TASK INPUTS:
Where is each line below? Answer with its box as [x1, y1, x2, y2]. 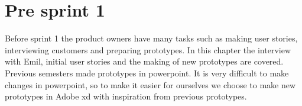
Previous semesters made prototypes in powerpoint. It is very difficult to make [5, 66, 289, 79]
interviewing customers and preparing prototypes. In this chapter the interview [5, 43, 291, 56]
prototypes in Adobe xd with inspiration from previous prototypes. [5, 90, 247, 102]
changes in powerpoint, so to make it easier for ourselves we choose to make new [5, 78, 296, 91]
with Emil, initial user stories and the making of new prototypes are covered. [5, 55, 284, 68]
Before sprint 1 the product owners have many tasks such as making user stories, [5, 32, 298, 44]
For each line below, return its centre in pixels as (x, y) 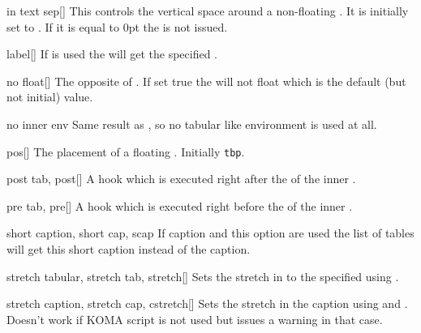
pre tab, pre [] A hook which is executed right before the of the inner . (180, 205)
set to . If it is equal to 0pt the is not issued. (117, 26)
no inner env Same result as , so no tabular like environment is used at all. (192, 124)
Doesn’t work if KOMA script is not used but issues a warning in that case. (195, 319)
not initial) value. (50, 97)
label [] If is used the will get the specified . (112, 54)
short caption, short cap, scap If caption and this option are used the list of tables (210, 233)
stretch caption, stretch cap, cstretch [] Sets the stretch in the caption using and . (207, 303)
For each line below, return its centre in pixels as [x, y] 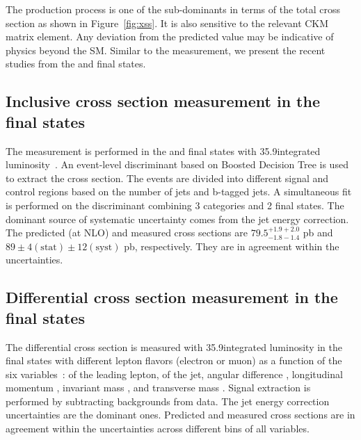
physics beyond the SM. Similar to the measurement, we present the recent [166, 50]
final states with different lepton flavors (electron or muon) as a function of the [174, 360]
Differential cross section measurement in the [172, 297]
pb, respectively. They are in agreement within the [232, 246]
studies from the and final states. [76, 64]
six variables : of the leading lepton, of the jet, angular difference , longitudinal [174, 374]
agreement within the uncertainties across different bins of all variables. [158, 429]
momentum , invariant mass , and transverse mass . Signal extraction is [158, 388]
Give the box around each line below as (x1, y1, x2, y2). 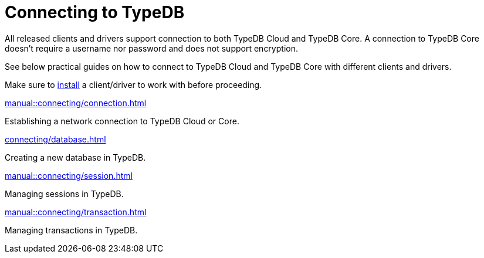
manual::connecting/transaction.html (5, 206, 147, 217)
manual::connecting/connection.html (5, 97, 147, 108)
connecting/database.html (5, 134, 106, 144)
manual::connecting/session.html (5, 170, 133, 181)
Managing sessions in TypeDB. (5, 188, 124, 199)
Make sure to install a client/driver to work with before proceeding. (5, 79, 262, 90)
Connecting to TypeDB (5, 2, 185, 22)
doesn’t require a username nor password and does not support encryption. (5, 43, 298, 53)
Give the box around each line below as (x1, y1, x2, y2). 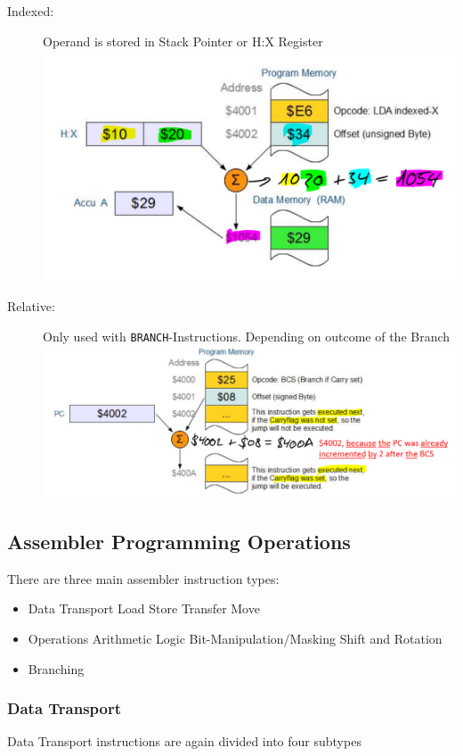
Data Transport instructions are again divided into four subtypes (7, 732, 361, 751)
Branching (28, 659, 85, 678)
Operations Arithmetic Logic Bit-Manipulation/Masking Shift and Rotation (28, 629, 443, 647)
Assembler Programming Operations (7, 527, 351, 555)
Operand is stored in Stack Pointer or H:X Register (43, 31, 323, 50)
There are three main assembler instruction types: (7, 569, 280, 588)
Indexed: (7, 2, 54, 20)
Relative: (7, 296, 55, 315)
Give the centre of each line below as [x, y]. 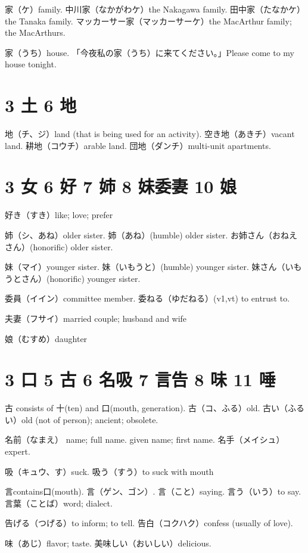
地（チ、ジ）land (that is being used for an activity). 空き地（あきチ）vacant [150, 134]
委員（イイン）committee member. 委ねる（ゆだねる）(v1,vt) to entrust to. [147, 298]
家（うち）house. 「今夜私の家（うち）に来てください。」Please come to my [150, 52]
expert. [18, 451]
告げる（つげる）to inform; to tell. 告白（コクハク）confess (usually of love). [149, 523]
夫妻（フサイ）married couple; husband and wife [96, 318]
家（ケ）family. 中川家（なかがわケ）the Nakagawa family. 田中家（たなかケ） [155, 9]
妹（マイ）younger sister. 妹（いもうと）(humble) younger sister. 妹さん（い [149, 267]
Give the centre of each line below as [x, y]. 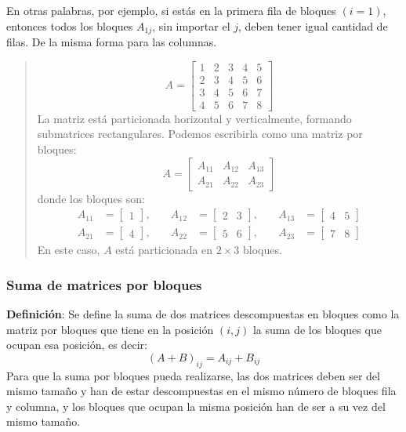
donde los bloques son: [91, 198]
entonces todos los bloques [70, 25]
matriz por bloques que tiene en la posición [110, 329]
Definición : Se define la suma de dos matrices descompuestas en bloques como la [203, 314]
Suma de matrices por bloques [104, 284]
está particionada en [164, 250]
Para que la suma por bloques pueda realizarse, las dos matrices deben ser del [193, 375]
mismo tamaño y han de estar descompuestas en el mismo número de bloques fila [201, 391]
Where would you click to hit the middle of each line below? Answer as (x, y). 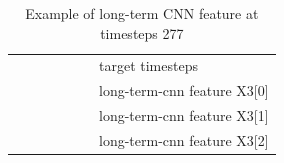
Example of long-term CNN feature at (142, 13)
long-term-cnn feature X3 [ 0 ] (184, 90)
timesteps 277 (142, 32)
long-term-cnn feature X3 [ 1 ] (184, 115)
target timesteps (148, 65)
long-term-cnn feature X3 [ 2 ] (184, 139)
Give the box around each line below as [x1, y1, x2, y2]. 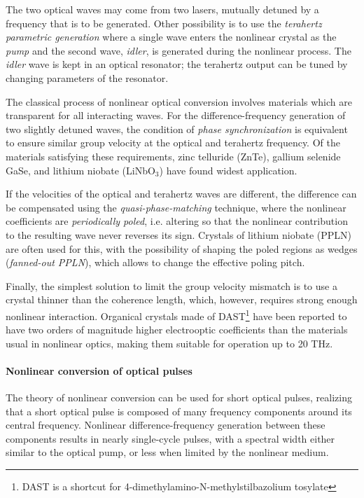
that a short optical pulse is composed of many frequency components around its [6, 403, 352, 418]
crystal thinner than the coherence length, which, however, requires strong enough [6, 292, 358, 307]
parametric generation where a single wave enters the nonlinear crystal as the [6, 29, 337, 44]
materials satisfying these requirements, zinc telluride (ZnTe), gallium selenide [6, 148, 341, 163]
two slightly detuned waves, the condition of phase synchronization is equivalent [6, 121, 348, 136]
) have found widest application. [159, 162, 297, 177]
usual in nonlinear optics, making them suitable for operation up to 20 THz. [6, 336, 333, 350]
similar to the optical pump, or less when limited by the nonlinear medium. [6, 445, 329, 459]
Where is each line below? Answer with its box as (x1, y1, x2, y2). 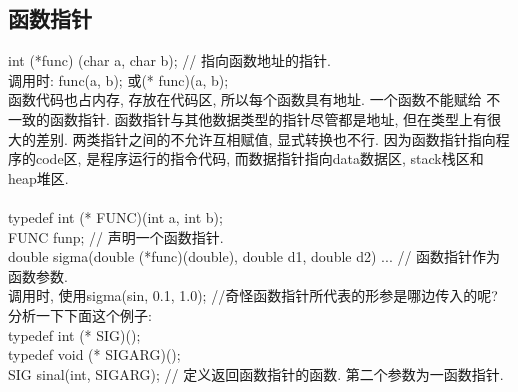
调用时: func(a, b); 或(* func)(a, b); (8, 69, 229, 90)
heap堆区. (8, 167, 69, 188)
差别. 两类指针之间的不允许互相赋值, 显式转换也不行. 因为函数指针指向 (35, 128, 496, 149)
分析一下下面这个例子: (8, 304, 152, 325)
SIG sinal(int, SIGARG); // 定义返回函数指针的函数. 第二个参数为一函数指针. (8, 363, 504, 384)
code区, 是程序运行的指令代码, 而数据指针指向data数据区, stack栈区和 (35, 148, 484, 169)
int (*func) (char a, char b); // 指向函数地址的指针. (8, 50, 331, 71)
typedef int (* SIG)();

PROBLEM TO SOLVE: An exact retyping of the lines from the one with "调用时: func(a, b);" to the end of the material above, with both ends included and nothing added, is the required answer.

RESPONSE TO THIS TASK:
调用时: func(a, b); 或(* func)(a, b); (8, 69, 229, 90)
heap堆区. (8, 167, 69, 188)
差别. 两类指针之间的不允许互相赋值, 显式转换也不行. 因为函数指针指向 (35, 128, 496, 149)
分析一下下面这个例子: (8, 304, 152, 325)
SIG sinal(int, SIGARG); // 定义返回函数指针的函数. 第二个参数为一函数指针. (8, 363, 504, 384)
code区, 是程序运行的指令代码, 而数据指针指向data数据区, stack栈区和 (35, 148, 484, 169)
int (*func) (char a, char b); // 指向函数地址的指针. (8, 50, 331, 71)
typedef int (* SIG)();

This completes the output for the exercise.